And I'm telling you -- listen, the arguments that bin Laden is making
against the West, I've heard *Bill Bennett* make 'em, I've heard right-wing
*Rush Limbaugh* make 'em --"American Western culture is crazy, it's stupid,
it's ridiculous!"--

Bill: Hey, hey!: Rush Limbaugh defended me last week. Don't attack him.

[Light laughter]

Michael: --Right-wing conservatives. And they've made the most ridiculous
arguments, both on terms of race and in terms of class and gender and
culture in this nation. And I said, that's the same stuff! I don't see the
difference between Bill Bennett and that argument -- not in terms of the
moral context. So, that's what I mean. I mean, of course, millions of people
around this world think that what happened to America was its comeuppance!

Bill: But--

Michael: Many Black people understand that.

Bill: But, to racially profile, even if it's not right--and we agree it's
not right--can something be not right and yet be justified?

Kerri: Well, I think we might be having a little bit of the wrong argument.
I've flown twice since the event happened. And both times they asked me if I
had nail clippers. And I said no. And then I thought to myself, if I'm a
terrorist on a plane, do I say, "Excuse me, do you have any nail clippers in
your bag that I could use?" It's ridiculous!

What we need to concentrate on is security, not racial profiling. You can
have 500 Arabs and one lunatic on a plane, and it's the white lunatic that's
gonna do something crazy.

Bill: We have to take a break. We'll be right back...

Bill: Okay, welcome back...

One of the things I wanted to get to last week and never did is why do they
hate us!? You know, what's goin' on there!?

Dan Rather said something that I thought was rather -- I didn't understand
why he said this: He was asked a week ago as a guest when he was on with
Dave Letterman, why did they do this, why do they hate us? And he [Rather]
said, "We just don't know. They just hate."
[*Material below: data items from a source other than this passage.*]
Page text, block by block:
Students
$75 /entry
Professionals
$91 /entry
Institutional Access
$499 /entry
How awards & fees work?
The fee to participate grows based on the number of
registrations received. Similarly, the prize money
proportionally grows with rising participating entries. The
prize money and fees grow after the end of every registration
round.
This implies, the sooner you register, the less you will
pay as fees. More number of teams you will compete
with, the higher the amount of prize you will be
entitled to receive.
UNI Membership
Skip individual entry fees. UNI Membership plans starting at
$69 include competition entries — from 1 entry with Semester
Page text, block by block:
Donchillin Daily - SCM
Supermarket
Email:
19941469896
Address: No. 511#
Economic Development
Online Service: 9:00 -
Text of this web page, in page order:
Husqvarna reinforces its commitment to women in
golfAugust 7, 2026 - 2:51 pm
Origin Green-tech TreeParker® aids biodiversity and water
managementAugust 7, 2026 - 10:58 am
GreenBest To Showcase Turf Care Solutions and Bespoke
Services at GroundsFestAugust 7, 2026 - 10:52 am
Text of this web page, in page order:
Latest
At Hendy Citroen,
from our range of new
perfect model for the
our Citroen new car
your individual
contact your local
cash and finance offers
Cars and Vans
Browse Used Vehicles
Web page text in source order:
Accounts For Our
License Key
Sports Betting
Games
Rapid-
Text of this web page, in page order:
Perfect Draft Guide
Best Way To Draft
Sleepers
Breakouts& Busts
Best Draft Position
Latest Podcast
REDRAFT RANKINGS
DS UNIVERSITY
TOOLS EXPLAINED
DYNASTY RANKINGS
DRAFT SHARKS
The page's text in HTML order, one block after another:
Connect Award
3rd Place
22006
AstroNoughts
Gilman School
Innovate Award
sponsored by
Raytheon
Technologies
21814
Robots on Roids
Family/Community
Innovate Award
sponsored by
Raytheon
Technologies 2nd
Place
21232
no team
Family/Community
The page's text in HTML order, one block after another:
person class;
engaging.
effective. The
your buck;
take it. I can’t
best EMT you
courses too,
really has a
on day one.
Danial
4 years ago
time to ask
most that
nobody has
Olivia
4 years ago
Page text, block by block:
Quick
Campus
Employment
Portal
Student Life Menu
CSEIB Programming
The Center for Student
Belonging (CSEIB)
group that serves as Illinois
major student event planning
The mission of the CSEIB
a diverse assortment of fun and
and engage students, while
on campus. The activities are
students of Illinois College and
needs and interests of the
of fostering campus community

And I just thought that can't be!--and --

[Talking over each other]

Tommy: I've heard that said: "Why do they hate? --Why do they hate our
freedom? And why do they hate" - I say, "They don't hate our freedom." They
hate the fact that we're not -- we're not exporting it to the rest of the
world!

We're just sitting here free as birds--all the things we can do--and yet I
haven't seen our government representing people who love revolution, who
support the little guy. Our government goes out--we don't pay attention to
'em. They [the U.S. govt.] support every death squad, every -- just about
all the way down along the line--

Bill: Well, we fought for the freedom of Kuwait when that was invaded--who,
incidentally, had *oil*!

Michael: Yeah, right.

Tommy: Was that another 'democracy'?

Michael: Well, that's the point, though. I mean, America, let's get it
right, either we're supporting the guy or we're against the guy. Either
we're with Saddam Hussein - ol' man Bush is in his corner - and then when
Kuwait becomes a problem--geography then!--with the oil there, then he
becomes the enemy.

Either we're funneling money through the CIA into Afghanistan to put down
the Soviet rebels on the one hand - and then Laden is our friend - or now
he's our enemy because we taught him the dirty tricks he used against us.

So, for me, why do they hate us? Because American imperialism and
colonialism is devastating! It reaches wide! Its tentacles are just
enormously offensive! And people don't hate our freedom; they hate the way
in which we hoard the freedom to ourselves!

[Talking over each other]

Holland: It's just ours. It's our jewel.

Michael: That kind of arrogance -- to me, is deeply offensive. This is why,
again, when I talk about African-American people who look at this, when we
look at the flag waving, it's not that we're not American: We love America,
but we make a distinction between patriotism and nationalism.

*Patriotism* is the critical support of your country in the face of its best
virtues and trying to correct it when it's wrong. *Nationalism* is the
uncritical support of America, right or wrong. And nationalism--

Holland: Which we've seen a lot of lately -- six guns shooting and flags
waving. It's just indiscriminately...

Michael: This is nuts to me. If I was a guy who's smart as you, I'd be
pissed off when I got stopped at the airport, too.I tell ya--

[Applause]

Right?

Holland: Can I say something on the hate America theme? Speaking after such
brilliance... Mike, forgive me, but just, from my point of view, the thing
that I find myself thinking again and again, since the 11th, is that a lot
of us say - and the phrase that comes to everybody's mind - it's a new
world; it's a different world. [But, ] The fact is, it's a new *America*.
It's a different *America*. It's the same *old* world.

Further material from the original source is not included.